In the given exercise, inspecting the denominator \( x-1 \) and setting it to zero, as seen in Step 1 and Step 2 of the solution, provides the critical information: \( x=1 \) is the problematic value. Every other real number can be safely used in the function without causing a mathematical error. This little investigation helps us to avoid undefined function values, leading to a correct determination of the domain.

Why should we bother about undefined function values? In algebra, a function is considered a special kind of relation where every input has a unique output. If a function gives no output or an ambiguous result, it fails to meet this definition and is therefore not valid at that point. In the context of our practice problem \( f(x)=\frac{2x+1}{x-1} \), the function becomes undefined when the denominator is zero, which happens when \( x=1 \).

This singular value is excluded from the domain of the function, ensuring the function's integrity across its domain. Excluding undefined values is like careful gardening; removing one bad weed could save the entire garden. The process ensures all values within the domain yield a meaningful output, establishing a clear set of legitimate input values.

Interval notation is a system in mathematics used to describe the domain or range of a function that encompasses all the numbers between two endpoints. It is a concise way to express intervals without writing lengthy descriptions. This notation utilizes parentheses \(( )\) for open intervals and brackets \([ ]\) for closed intervals. An open interval does not include the endpoints, while a closed interval does.

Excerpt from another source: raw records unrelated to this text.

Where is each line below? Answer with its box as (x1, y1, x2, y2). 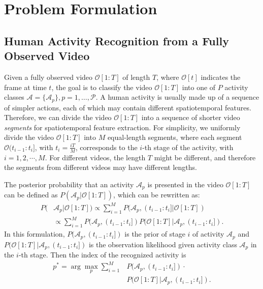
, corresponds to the (75, 141, 138, 152)
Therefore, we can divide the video (4, 112, 112, 123)
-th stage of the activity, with (142, 141, 234, 152)
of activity (192, 228, 224, 239)
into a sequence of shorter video (141, 112, 240, 123)
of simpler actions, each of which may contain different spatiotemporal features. (4, 102, 251, 112)
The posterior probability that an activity (4, 179, 134, 189)
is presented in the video (147, 179, 223, 189)
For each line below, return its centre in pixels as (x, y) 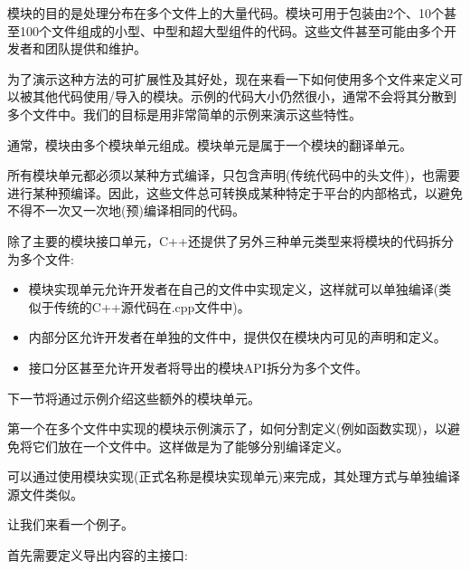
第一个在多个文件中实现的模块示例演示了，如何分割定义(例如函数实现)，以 (227, 428)
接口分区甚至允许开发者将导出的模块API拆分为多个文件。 (198, 367)
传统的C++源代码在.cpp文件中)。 (152, 306)
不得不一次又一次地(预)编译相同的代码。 (126, 210)
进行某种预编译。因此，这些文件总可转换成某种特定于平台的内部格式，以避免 (235, 192)
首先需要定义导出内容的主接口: (98, 555)
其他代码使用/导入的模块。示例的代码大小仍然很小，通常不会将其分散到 (244, 96)
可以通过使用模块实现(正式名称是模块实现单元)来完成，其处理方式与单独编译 (234, 476)
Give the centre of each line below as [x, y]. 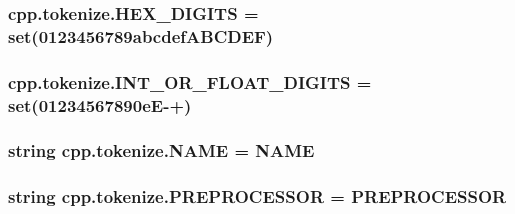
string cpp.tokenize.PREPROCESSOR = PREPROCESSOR [257, 196]
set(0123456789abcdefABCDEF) [141, 35]
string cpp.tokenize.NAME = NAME [161, 150]
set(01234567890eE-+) [100, 104]
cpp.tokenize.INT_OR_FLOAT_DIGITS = [190, 81]
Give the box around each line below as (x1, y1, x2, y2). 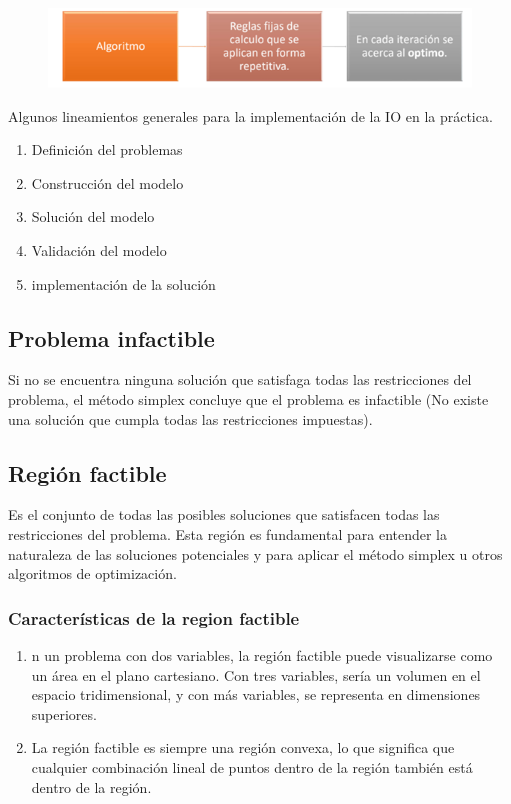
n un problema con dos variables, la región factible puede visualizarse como (31, 644, 493, 665)
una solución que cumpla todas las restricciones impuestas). (8, 408, 373, 429)
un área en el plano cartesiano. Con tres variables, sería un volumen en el (31, 664, 481, 685)
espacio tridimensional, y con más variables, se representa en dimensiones (31, 684, 481, 705)
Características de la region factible (8, 605, 300, 630)
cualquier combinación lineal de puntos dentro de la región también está (31, 756, 473, 777)
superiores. (31, 703, 97, 724)
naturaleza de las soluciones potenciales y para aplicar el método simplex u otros (8, 543, 503, 564)
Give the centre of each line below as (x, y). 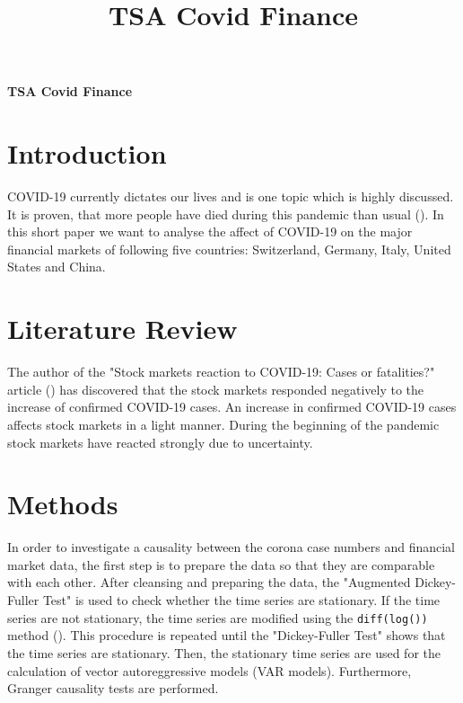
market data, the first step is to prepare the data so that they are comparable (221, 564)
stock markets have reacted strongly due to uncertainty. (160, 442)
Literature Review (122, 329)
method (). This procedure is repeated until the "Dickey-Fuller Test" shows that (227, 635)
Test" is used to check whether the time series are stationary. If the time (241, 600)
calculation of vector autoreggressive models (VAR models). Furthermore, (210, 670)
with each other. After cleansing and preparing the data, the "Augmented (209, 582)
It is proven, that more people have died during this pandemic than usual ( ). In (226, 214)
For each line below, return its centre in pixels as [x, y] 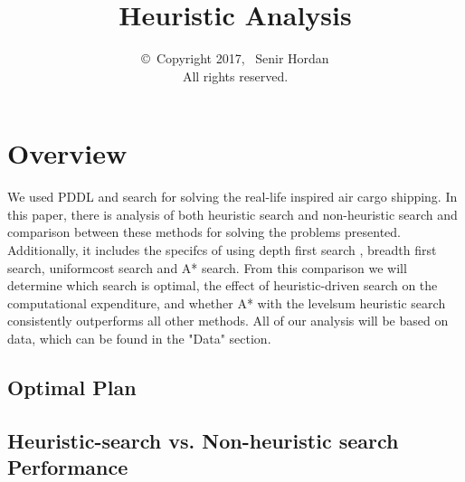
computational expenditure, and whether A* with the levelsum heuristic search [227, 302]
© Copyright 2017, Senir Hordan [235, 58]
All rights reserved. [235, 76]
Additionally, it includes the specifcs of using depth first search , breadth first [222, 250]
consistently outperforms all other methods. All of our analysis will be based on [228, 321]
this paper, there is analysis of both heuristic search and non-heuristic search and [232, 214]
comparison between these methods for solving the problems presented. [204, 232]
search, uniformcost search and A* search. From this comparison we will [207, 267]
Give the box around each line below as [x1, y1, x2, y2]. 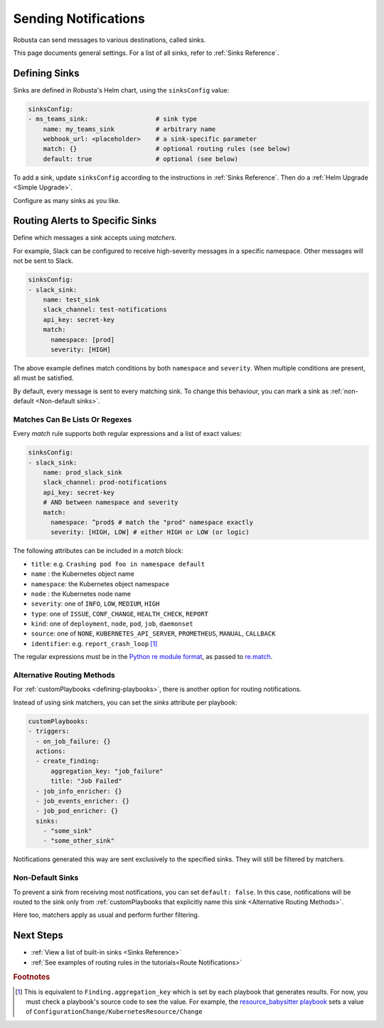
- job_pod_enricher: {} [36, 807, 119, 815]
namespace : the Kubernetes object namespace [31, 579, 170, 588]
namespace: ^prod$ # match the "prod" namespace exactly [50, 518, 254, 526]
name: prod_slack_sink [43, 469, 122, 477]
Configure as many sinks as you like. [13, 196, 121, 204]
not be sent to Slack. [13, 256, 74, 265]
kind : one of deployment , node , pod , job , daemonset [31, 620, 193, 628]
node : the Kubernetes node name [31, 589, 132, 598]
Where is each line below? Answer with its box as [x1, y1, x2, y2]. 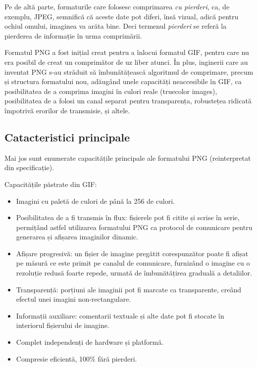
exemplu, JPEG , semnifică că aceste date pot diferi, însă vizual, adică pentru [4, 11, 239, 21]
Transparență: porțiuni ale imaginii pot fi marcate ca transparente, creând [16, 284, 242, 294]
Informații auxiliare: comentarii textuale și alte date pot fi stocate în [16, 310, 224, 321]
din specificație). [4, 162, 54, 173]
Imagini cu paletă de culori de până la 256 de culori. [16, 195, 175, 206]
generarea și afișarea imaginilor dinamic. [16, 231, 138, 242]
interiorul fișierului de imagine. [16, 320, 109, 330]
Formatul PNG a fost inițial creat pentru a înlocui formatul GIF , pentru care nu [4, 47, 249, 57]

In the final step of our solution, interval notation comes into play to describe all the real numbers that can be inputs for the function except for the excluded value at which the function is undefined. The domain for \( f(x) \) is expressed as \( x \in (-\infty, 1) \cup (1, \infty) \). This notation clearly indicates that the function exists for all real numbers except for the point at \( x=1 \), which is left out due to the risk of division by zero. Interval notation is an efficient and universally understood method to represent such sets of numbers.